Lost over half of colleges; however, this is more data than before so it's ok. Now, save this dataframe, then apply same functions as I did in "Analyzing Covid Decision Dates," running my script instead of another notebook.

In [118]:
# vacc_mandates_top.to_csv('vacc_mandates_top.csv', index=False)

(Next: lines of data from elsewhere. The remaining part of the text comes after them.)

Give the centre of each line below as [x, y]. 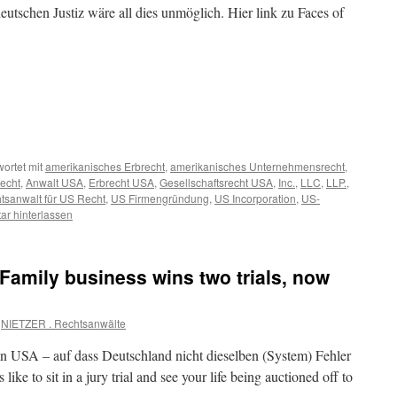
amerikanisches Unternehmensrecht [257, 166]
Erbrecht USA [121, 182]
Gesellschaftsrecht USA [216, 182]
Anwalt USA [54, 182]
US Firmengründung [160, 198]
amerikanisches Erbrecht [105, 166]
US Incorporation [255, 198]
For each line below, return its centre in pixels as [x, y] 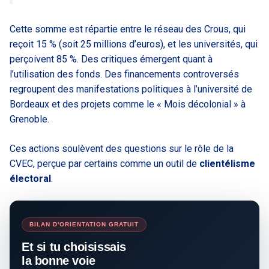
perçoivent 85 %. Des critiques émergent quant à [111, 59]
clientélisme [227, 163]
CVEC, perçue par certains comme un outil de [104, 163]
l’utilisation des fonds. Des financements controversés [124, 74]
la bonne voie [59, 260]
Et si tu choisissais [74, 246]
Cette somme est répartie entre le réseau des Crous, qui [128, 29]
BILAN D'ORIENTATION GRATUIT [84, 224]
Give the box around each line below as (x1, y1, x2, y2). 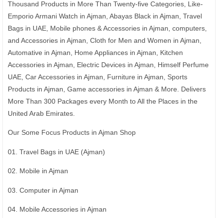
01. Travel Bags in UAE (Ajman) (8, 147, 105, 156)
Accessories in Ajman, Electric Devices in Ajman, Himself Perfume (8, 60, 209, 69)
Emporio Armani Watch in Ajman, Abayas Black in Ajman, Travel (8, 12, 202, 20)
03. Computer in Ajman (8, 186, 78, 194)
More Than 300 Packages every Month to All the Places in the (8, 97, 198, 105)
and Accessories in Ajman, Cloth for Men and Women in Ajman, (8, 36, 201, 44)
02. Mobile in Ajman (8, 167, 68, 175)
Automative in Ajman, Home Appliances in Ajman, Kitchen (8, 48, 183, 56)
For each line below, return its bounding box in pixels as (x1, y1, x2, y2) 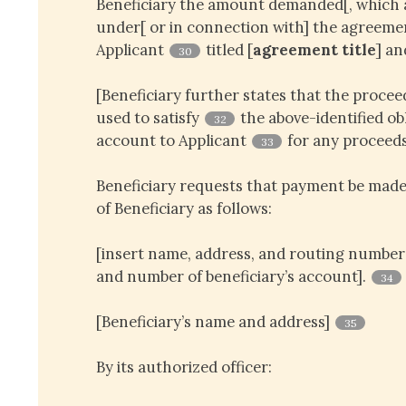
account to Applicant (96, 130, 251, 150)
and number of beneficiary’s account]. (96, 266, 371, 286)
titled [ (201, 39, 253, 60)
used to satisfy (96, 107, 204, 128)
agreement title (252, 39, 376, 60)
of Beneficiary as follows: (96, 198, 273, 218)
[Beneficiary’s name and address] (96, 311, 334, 332)
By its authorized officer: (96, 356, 273, 377)
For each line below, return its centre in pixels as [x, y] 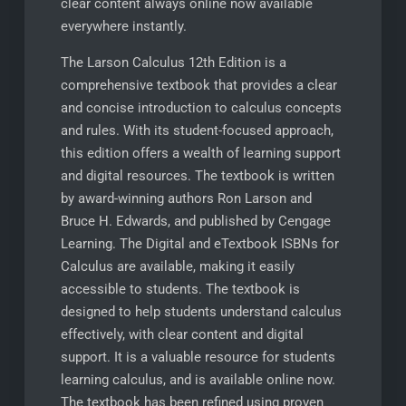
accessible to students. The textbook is [180, 289]
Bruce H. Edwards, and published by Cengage [195, 221]
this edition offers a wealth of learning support [200, 153]
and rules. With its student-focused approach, [197, 130]
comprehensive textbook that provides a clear [198, 85]
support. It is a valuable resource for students [198, 357]
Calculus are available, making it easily [177, 266]
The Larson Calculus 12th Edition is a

Result from running cleaning script

In [128]:
vacc_mandates_cleaned = pd.read_csv('vacc_mandates_cleaned.csv')
vacc_mandates_cleaned.head()

Unnamed: 0,College,ranking,state,city,zip,announce_date,Type,State,all_employee_vacc,some_employee_vacc,...,state_fips,STCOUNTYFP,county_fips,county_fips_str,median_income,total_population,avg_hhsize,avg_community_level,political_control_state,county_vote_diff
0,Princeton University,0,NJ,Princeton,8544,19.0,Private,NJ,1,0,...,34,34021,21,21,37223.0,368085.0,2.46,0.62766,Dem,0.374257
1,Columbia University,1,NY,New York,10027,18.0,Private,NY,1,0,...,36,36061,61,61,52409.0,1629153.0,2.07,0.535047,Dem,0.768507
2,New York University,27,NY,New York,10012,22.0,Private,NY,1,0,...,36,36061,61,61,52409.0,1629153.0,2.07,0.535047,Dem,0.768507
3,Fordham University,67,NY,New York,10023,15.0,Private,NY,1,0,...,36,36061,61,61,52409.0,1629153.0,2.07,0.535047,Dem,0.768507
4,Yeshiva University,73,NY,New York,10033,33.0,Private,NY,0,0,...,36,36061,61,61,52409.0,1629153.0,2.07,0.535047,Dem,0.768507


Check nulls

In [132]:
vacc_mandates_cleaned[['median_income', 'total_population', 'avg_hhsize', 'avg_community_level', 'political_control_state', 'county_vote_diff']].isna().sum()

median_income              0
total_population           0
avg_hhsize                 0
avg_community_level        0
political_control_state    0
county_vote_diff           0
dtype: int64

No nulls so I can move on to a bit more preprocessing and then applying machine learning models.